Through to the final line, write out the records below exactly, omitting any images they contain.

::: Input for this task

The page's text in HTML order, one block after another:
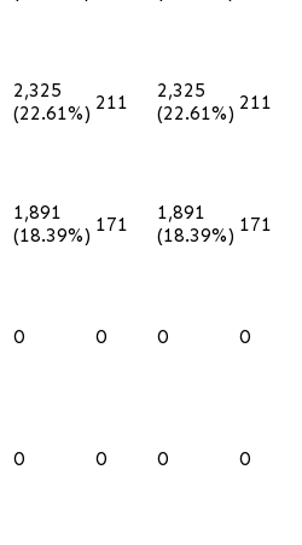
2,325
(22.61%) 211
2,325
(22.61%) 211
1,891
(18.39%) 171
1,891
(18.39%) 171
0 0 0 0
0 0 0 0
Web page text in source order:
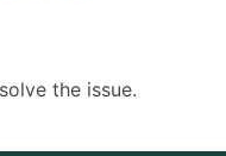
the issue.
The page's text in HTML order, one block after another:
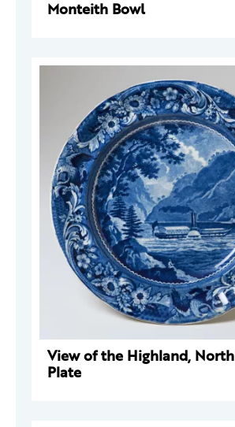
Monteith Bowl
View of the Highland,
Plate
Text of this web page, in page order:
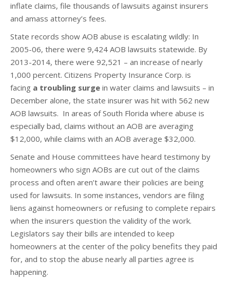
inflate claims, file thousands of lawsuits against insurers
and amass attorney’s fees.
State records show AOB abuse is escalating wildly: In
2005-06, there were 9,424 AOB lawsuits statewide. By
2013-2014, there were 92,521 – an increase of nearly
1,000 percent. Citizens Property Insurance Corp. is
facing a troubling surge in water claims and lawsuits – in
December alone, the state insurer was hit with 562 new
AOB lawsuits. In areas of South Florida where abuse is
especially bad, claims without an AOB are averaging
$12,000, while claims with an AOB average $32,000.
Senate and House committees have heard testimony by
homeowners who sign AOBs are cut out of the claims
process and often aren’t aware their policies are being
used for lawsuits. In some instances, vendors are filing
liens against homeowners or refusing to complete repairs
when the insurers question the validity of the work.
Legislators say their bills are intended to keep
homeowners at the center of the policy benefits they paid
for, and to stop the abuse nearly all parties agree is
happening.
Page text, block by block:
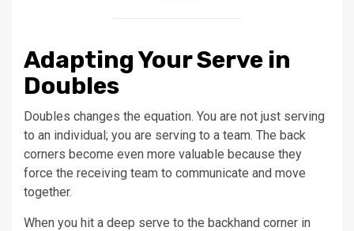
Adapting Your Serve in
Doubles
Doubles changes the equation. You are not just serving
to an individual; you are serving to a team. The back
corners become even more valuable because they
force the receiving team to communicate and move
together.
When you hit a deep serve to the backhand corner in
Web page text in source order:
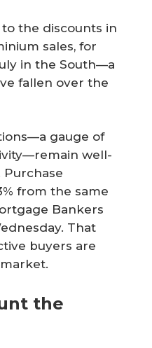
the discounts in
sales, for
in the South—a
fallen over the
gauge of
well-
Purchase
from the same
Bankers
That
buyers are
the
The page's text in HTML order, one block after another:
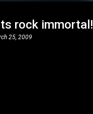
rock immortal!
25, 2009
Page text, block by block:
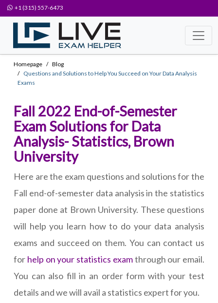
+1 (315) 557-6473
Homepage
Blog
Questions and Solutions to Help You Succeed on Your Data Analysis
Exams
Fall 2022 End-of-Semester
Exam Solutions for Data
Analysis- Statistics, Brown
University
Here are the exam questions and solutions for the
Fall end-of-semester data analysis in the statistics
paper done at Brown University. These questions
will help you learn how to do your data analysis
exams and succeed on them. You can contact us
for help on your statistics examthrough our email.
You can also fill in an order form with your test
details and we will avail a statistics expert for you.

::::::

▶ _Exercise result_
The page's text in HTML order, one block after another:
2,325
(22.61%) 211
2,325
(22.61%) 211
1,891
(18.39%) 171
1,891
(18.39%) 171
0 0 0 0
0 0 0 0
Web page text in source order:
the issue.
The page's text in HTML order, one block after another:
Monteith Bowl
View of the Highland,
Plate
Text of this web page, in page order:
inflate claims, file thousands of lawsuits against insurers
and amass attorney’s fees.
State records show AOB abuse is escalating wildly: In
2005-06, there were 9,424 AOB lawsuits statewide. By
2013-2014, there were 92,521 – an increase of nearly
1,000 percent. Citizens Property Insurance Corp. is
facing a troubling surge in water claims and lawsuits – in
December alone, the state insurer was hit with 562 new
AOB lawsuits. In areas of South Florida where abuse is
especially bad, claims without an AOB are averaging
$12,000, while claims with an AOB average $32,000.
Senate and House committees have heard testimony by
homeowners who sign AOBs are cut out of the claims
process and often aren’t aware their policies are being
used for lawsuits. In some instances, vendors are filing
liens against homeowners or refusing to complete repairs
when the insurers question the validity of the work.
Legislators say their bills are intended to keep
homeowners at the center of the policy benefits they paid
for, and to stop the abuse nearly all parties agree is
happening.
Page text, block by block:
Adapting Your Serve in
Doubles
Doubles changes the equation. You are not just serving
to an individual; you are serving to a team. The back
corners become even more valuable because they
force the receiving team to communicate and move
together.
When you hit a deep serve to the backhand corner in
Web page text in source order:
the discounts in
sales, for
in the South—a
fallen over the
gauge of
well-
Purchase
from the same
Bankers
That
buyers are
the
The page's text in HTML order, one block after another:
rock immortal!
25, 2009
Page text, block by block:
+1 (315) 557-6473
Homepage
Blog
Questions and Solutions to Help You Succeed on Your Data Analysis
Exams
Fall 2022 End-of-Semester
Exam Solutions for Data
Analysis- Statistics, Brown
University
Here are the exam questions and solutions for the
Fall end-of-semester data analysis in the statistics
paper done at Brown University. These questions
will help you learn how to do your data analysis
exams and succeed on them. You can contact us
for help on your statistics examthrough our email.
You can also fill in an order form with your test
details and we will avail a statistics expert for you.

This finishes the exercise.